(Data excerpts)
-- Opening Marker --

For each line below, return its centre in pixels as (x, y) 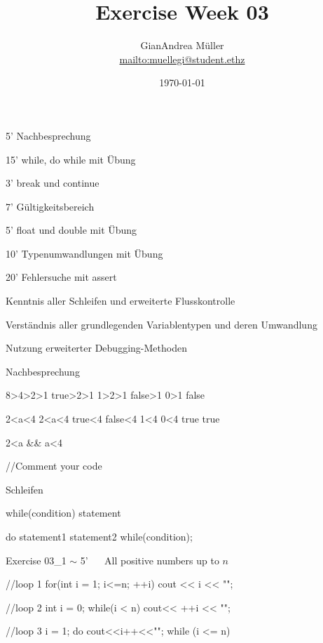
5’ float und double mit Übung (71, 230)
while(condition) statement (63, 513)
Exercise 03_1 (36, 560)
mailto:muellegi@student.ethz (182, 59)
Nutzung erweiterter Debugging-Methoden (96, 348)
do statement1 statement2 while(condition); (99, 536)
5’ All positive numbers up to (150, 560)
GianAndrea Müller (182, 45)
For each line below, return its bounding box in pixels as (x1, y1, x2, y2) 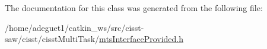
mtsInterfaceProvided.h (99, 33, 184, 45)
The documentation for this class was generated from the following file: (5, 2, 263, 13)
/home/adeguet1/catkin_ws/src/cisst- (5, 21, 144, 33)
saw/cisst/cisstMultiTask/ (5, 33, 100, 45)
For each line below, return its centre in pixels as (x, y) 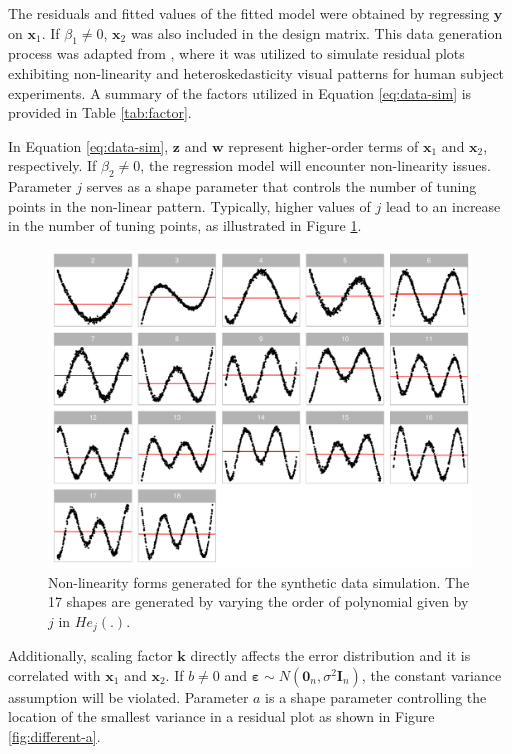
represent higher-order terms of (323, 145)
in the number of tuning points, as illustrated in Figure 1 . (185, 225)
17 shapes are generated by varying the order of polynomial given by (258, 601)
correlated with (54, 674)
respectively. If (52, 165)
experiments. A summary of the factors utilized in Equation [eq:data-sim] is (240, 92)
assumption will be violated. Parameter (128, 696)
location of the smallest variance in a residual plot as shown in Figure (221, 716)

-- Closing Marker --

* [Problem requirements]
From the line containing "correlated with (54, 674)" to the last line of the records above, please write out every line exactly and add nothing.

* [Solved problem]
correlated with (54, 674)
respectively. If (52, 165)
experiments. A summary of the factors utilized in Equation [eq:data-sim] is (240, 92)
assumption will be violated. Parameter (128, 696)
location of the smallest variance in a residual plot as shown in Figure (221, 716)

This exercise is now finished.